STRING_A and STRING_B are different, by one character. Can you tell which one? If you’d use your unit testing framework’s equivalent of assertEqual(STRING_A, STRING_B), it would correctly report that they are different. But would it help you identify the difference?

C#, for example, is quite horrible with this. It outputs both strings in their entirety. In Visual Studio, it doesn’t even seem to be possible to copy the output into an external comparison tool. This has caused some developers (myself included) to implement an ad-hoc “character-by-character string equality tester”.

For C++, if testing with Google’s gtest library, the result is the same - the entire strings are shown, and an external tool needs to be used to get a reasonable indication of what the difference is.

Python 2.7’s assertMultiLineEqual gives a good solution to the problem (in Python 3, this becomes the default behavior for standard assertEqual). There are similar comparison methods for other large data types.

Output:

 1
 2
 3
 4
 5
 6
 7
 8
 9
10
11
12
13
14
15
16
17
18
19
20
21
22
23
24
25
26
27
F
======================================================================
FAIL: testLongStringEquality (__main__.TestLongStrings)
----------------------------------------------------------------------
Traceback (most recent call last):
  File "/home/ohad/test/test_equal.py", line 35, in testLongStringEquality
    self.assertMultiLineEqual(STRING_A, STRING_B)
AssertionError: '\nLorem ipsum dolor sit amet, consectetur adipiscing elit.
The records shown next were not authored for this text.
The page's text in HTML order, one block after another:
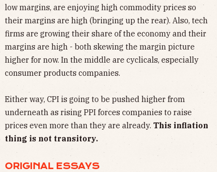
low margins, are enjoying high commodity prices so
their margins are high (bringing up the rear). Also, tech
firms are growing their share of the economy and their
margins are high - both skewing the margin picture
higher for now. In the middle are cyclicals, especially
consumer products companies.
Either way, CPI is going to be pushed higher from
underneath as rising PPI forces companies to raise
prices even more than they are already. This inflation
thing is not transitory.
ORIGINAL ESSAYS
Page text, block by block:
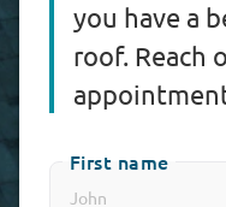
you have a
roof. Reach
First name
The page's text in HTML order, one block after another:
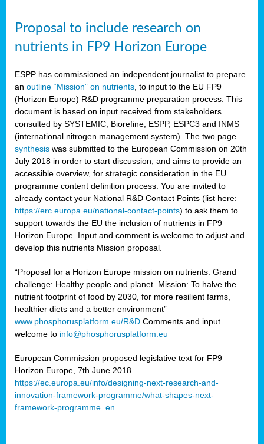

Fusce ut tempus dui. [truncated]... != '\nLorem ipsum dolor sit amet, consectetur adipiscing elit. Fusce ut tempus dui. [truncated]...
  
  Lorem ipsum dolor sit amet, consectetur adipiscing elit. Fusce ut tempus dui.
  Suspendisse ut augue placerat, venenatis ante a, aliquam nibh. Sed vitae massa
  a nibh dignissim porta id rhoncus neque. Etiam commodo dapibus magna sit amet
- pellentesque. Aenean venenatis vulputate eros, sit amet sagittis ligula laoreet
?                             ^
+ pellentesque. Aenean venenatls vulputate eros, sit amet sagittis ligula laoreet
?                             ^
  vel. Pellentesque consectetur viverra nunc, vel interdum turpis tempor nec.
  Quisque vel purus in quam facilisis gravida posuere in mi. Aenean ligula sem,
  mattis ut feugiat sit amet, lobortis ut sapien. Vestibulum laoreet aliquam
  lorem pulvinar lobortis. Mauris quis orci lorem. Mauris ut ante id nulla
  ultrices gravida vel et orci. Suspendisse potenti.


----------------------------------------------------------------------
Ran 1 test in 0.003s

FAILED (failures=1)

For Java and JUnit, the output is also short and sweet (for plain assertEquals):

1
testLongStringEquality(MyTest): expected:<...sque. Aenean venenat[i]s vulputate eros, si...> but was:<...sque. Aenean venenat[l]s vulputate eros, si...>

Does your unit testing framework provide helpful output for failed unit tests? This is something you can and should demand of it.